Furthermore, on average, the patients in the ‘one-level’ group experienced significantly lower levels of blood loss by drainage than the patients in the 'two-plus' group (p < 0.001; Table 2).

Surprisingly, no differences between the two groups were found in male patients (p=0.19), however a statistically significant difference was detectable in female patients (p < 0.001).

This led to the assumption that the number of fused levels has a high impact on both blood loss and drainage volumes, but that this effect differs by gender. Consequently, we not only analyzed the impact of NSAID on blood loss separately for the subgroup of patients in the ‘one-level’ group and those in the 'two-plus' group, but also looked at possible gender differences.

The impact of continued NSAID intake on blood loss (perioperative and monitoring)

In 181 patients (111 female and 70 male), the following variables were known: (I) number of fused levels, (II) blood loss (perioperative and monitoring), (III) drainage and (IV) NSAID intake (Table 3).

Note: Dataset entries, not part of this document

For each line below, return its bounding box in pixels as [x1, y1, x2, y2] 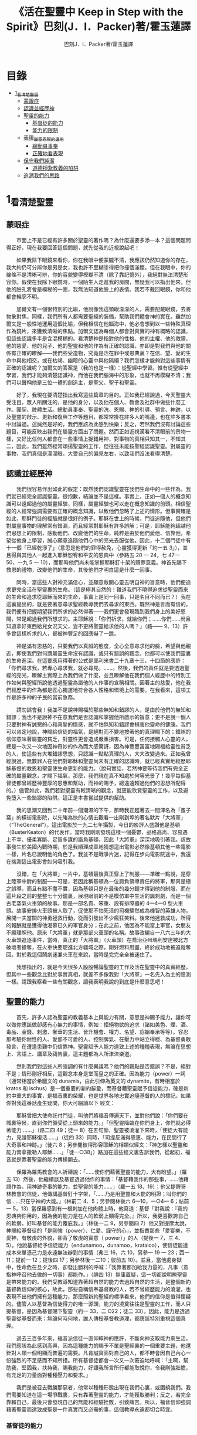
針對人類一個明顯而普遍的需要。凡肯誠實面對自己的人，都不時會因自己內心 [6, 1349, 186, 1356]
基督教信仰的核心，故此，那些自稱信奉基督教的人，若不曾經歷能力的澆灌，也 [6, 1285, 191, 1292]
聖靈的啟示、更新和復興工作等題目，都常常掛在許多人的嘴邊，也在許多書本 [11, 413, 191, 420]
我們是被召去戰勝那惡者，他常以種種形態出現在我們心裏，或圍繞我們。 [16, 1383, 186, 1390]
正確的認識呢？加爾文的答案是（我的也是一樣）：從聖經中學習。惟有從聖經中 [6, 364, 189, 371]
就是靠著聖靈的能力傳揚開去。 [11, 1156, 83, 1163]
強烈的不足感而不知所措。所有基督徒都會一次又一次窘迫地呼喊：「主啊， [11, 1356, 184, 1363]
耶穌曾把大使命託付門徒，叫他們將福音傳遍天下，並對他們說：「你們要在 [16, 1112, 189, 1119]
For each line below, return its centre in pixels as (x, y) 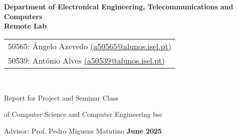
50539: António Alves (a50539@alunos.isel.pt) (87, 60)
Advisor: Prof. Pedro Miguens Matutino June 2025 (83, 130)
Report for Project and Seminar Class (61, 97)
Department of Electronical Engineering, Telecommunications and (119, 7)
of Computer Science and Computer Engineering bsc (83, 114)
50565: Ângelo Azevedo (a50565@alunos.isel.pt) (90, 46)
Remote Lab (25, 26)
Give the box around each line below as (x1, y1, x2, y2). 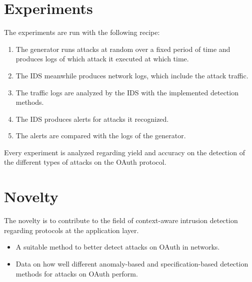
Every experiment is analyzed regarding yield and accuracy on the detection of (4, 147, 245, 157)
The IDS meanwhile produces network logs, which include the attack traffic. (15, 70, 248, 80)
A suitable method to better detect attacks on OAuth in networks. (15, 242, 220, 252)
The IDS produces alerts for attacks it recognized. (15, 113, 169, 124)
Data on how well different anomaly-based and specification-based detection (15, 258, 248, 269)
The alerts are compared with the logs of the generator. (15, 130, 186, 141)
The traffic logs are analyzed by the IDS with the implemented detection (15, 87, 238, 97)
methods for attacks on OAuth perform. (15, 268, 138, 279)
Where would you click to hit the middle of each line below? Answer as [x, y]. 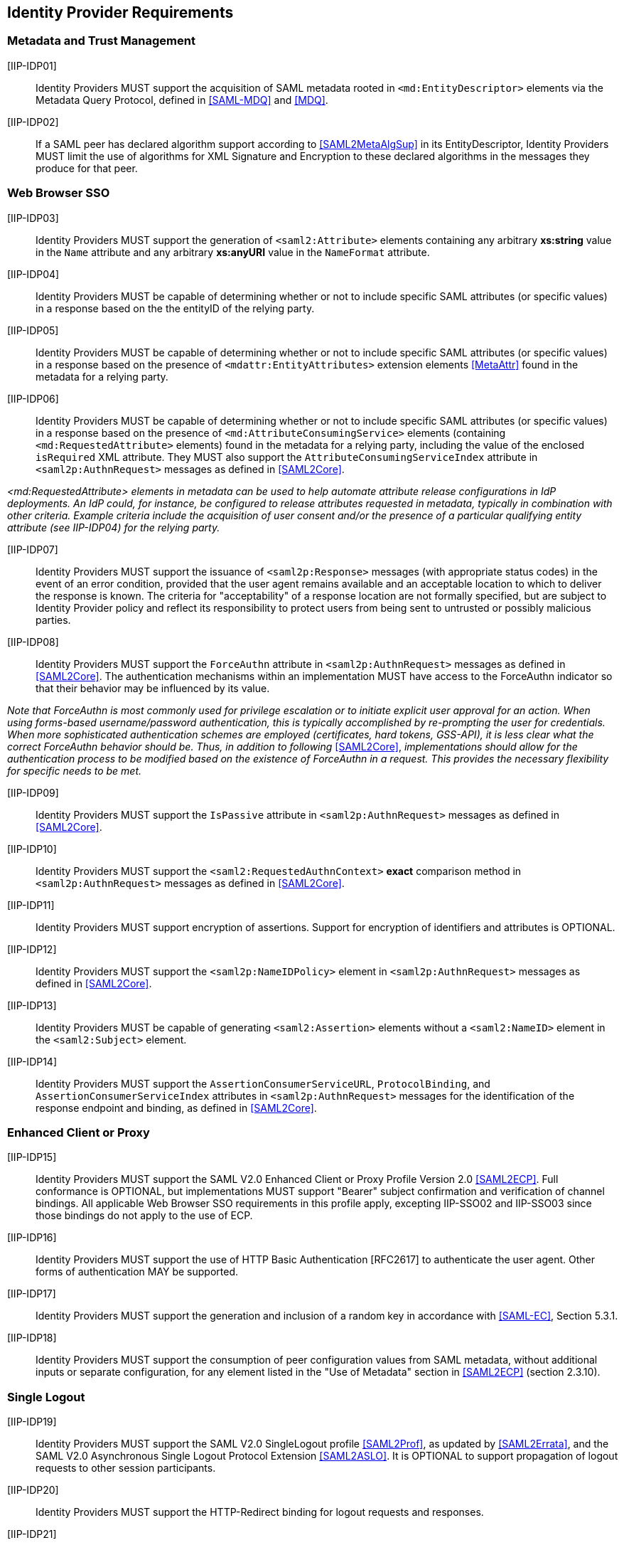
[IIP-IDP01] [32, 65]
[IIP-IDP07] [33, 549]
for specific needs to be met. [75, 770]
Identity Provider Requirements [120, 12]
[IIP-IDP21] [32, 1534]
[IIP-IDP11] [31, 905]
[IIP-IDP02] [33, 122]
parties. [53, 620]
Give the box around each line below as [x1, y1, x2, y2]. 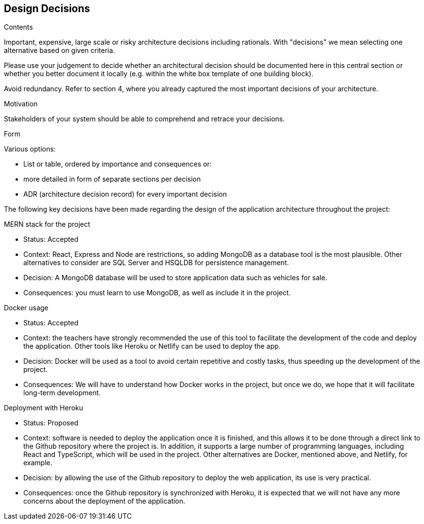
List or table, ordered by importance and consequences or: [23, 160, 212, 169]
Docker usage [4, 304, 49, 312]
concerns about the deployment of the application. [23, 497, 186, 506]
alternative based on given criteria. [4, 46, 115, 55]
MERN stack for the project [4, 220, 90, 229]
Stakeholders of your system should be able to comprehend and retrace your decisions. [4, 115, 285, 123]
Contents [4, 23, 33, 32]
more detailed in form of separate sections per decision [23, 175, 201, 184]
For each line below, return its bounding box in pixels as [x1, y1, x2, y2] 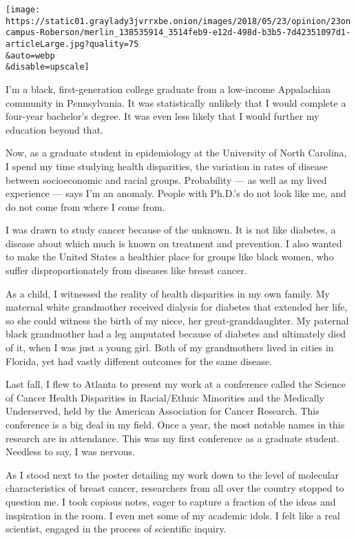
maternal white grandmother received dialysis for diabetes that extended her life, [6, 300, 348, 314]
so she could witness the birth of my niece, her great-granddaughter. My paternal [6, 313, 349, 327]
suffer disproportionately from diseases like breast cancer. [6, 263, 247, 278]
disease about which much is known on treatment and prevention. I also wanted [6, 236, 342, 250]
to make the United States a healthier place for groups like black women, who [6, 249, 334, 264]
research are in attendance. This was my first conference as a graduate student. [6, 430, 340, 445]
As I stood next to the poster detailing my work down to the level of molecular [6, 467, 339, 481]
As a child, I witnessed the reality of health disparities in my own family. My [6, 286, 331, 300]
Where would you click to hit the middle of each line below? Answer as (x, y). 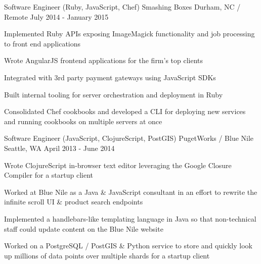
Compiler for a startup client (49, 175)
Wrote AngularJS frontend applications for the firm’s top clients (104, 60)
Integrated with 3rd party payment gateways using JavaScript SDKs (110, 77)
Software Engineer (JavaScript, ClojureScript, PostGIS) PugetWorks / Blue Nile (129, 138)
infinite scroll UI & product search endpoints (74, 202)
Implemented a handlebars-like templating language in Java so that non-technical (130, 218)
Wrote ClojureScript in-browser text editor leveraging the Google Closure (118, 165)
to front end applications (42, 43)
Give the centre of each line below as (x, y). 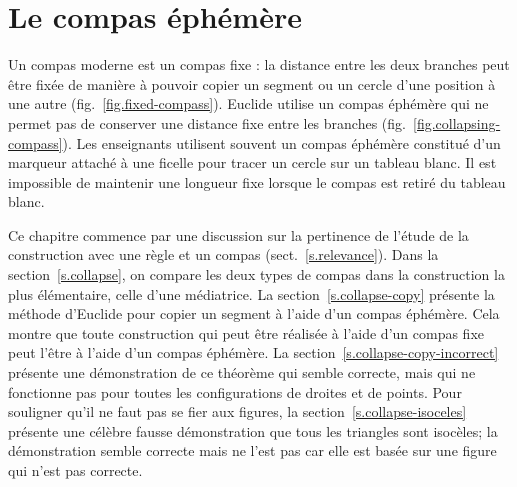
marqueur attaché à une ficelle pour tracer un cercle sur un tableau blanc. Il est (252, 162)
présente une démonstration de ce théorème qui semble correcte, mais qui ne (242, 372)
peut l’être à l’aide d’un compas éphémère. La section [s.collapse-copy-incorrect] (253, 352)
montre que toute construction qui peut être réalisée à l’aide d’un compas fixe (246, 332)
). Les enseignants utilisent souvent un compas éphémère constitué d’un (281, 142)
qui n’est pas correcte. (75, 470)
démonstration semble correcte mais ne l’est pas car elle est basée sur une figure (252, 450)
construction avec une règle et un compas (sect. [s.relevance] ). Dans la (223, 254)
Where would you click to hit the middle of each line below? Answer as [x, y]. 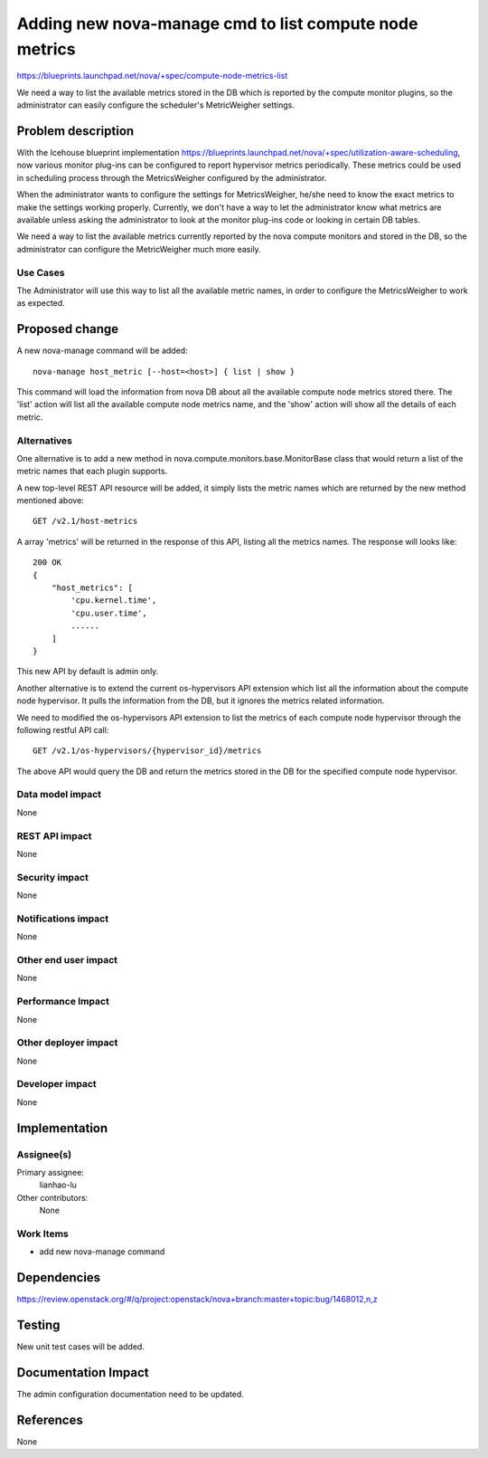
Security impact [53, 877]
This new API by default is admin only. [88, 672]
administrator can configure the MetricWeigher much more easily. [139, 249]
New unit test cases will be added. [80, 1347]
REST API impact [54, 835]
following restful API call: [63, 729]
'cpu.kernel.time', [114, 600]
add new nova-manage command [102, 1252]
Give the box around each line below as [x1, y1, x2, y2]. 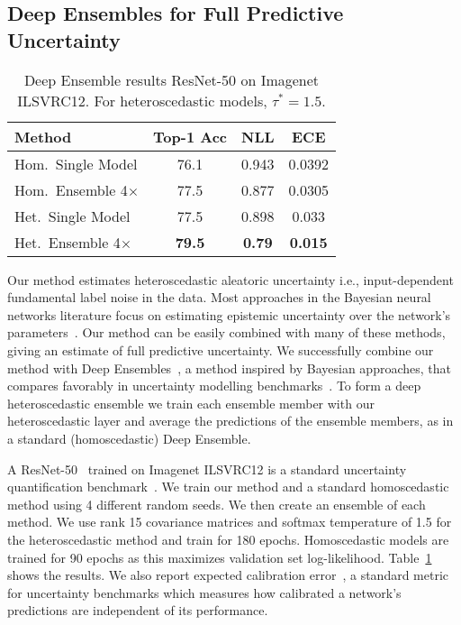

As mentioned previously, 39 of the 181 patients in this study were given NSAID medication until at least one day before surgery or perioperatively. However, there was no difference in perioperative blood loss or blood loss during the monitoring phase between patients who took NSAID and those in the ‘non-NSAID’ group, neither in the ‘one level’ group (p=0.69), nor in the ‘two-plus’ group (p=0.74).

Even when accounting for the impact of gender, we couldn’t find any statistically significant differences concerning blood loss and NSAID intake between males and females in the ‘one level’ and ‘two level’ subgroups, although there was a slightly higher level of blood loss in women taking NSAID who were operated on two levels or more (Table 4; p=0.06).

The impact of NSAID intake on the blood loss via drainage

Drainage volumes did not differ between NSAID and ‘non-NSAID’ patients, neither in the ‘one level’ group (p=0.59), nor in the ‘two plus’ group (p=0.12). Furthermore, when taking into account differences in gender and the number of fused levels, no statistically significant differences were observed (Table 5). However, slightly higher drainage volumes were found among female patients who took NSAID and underwent fusion of two or more levels (p=0.06).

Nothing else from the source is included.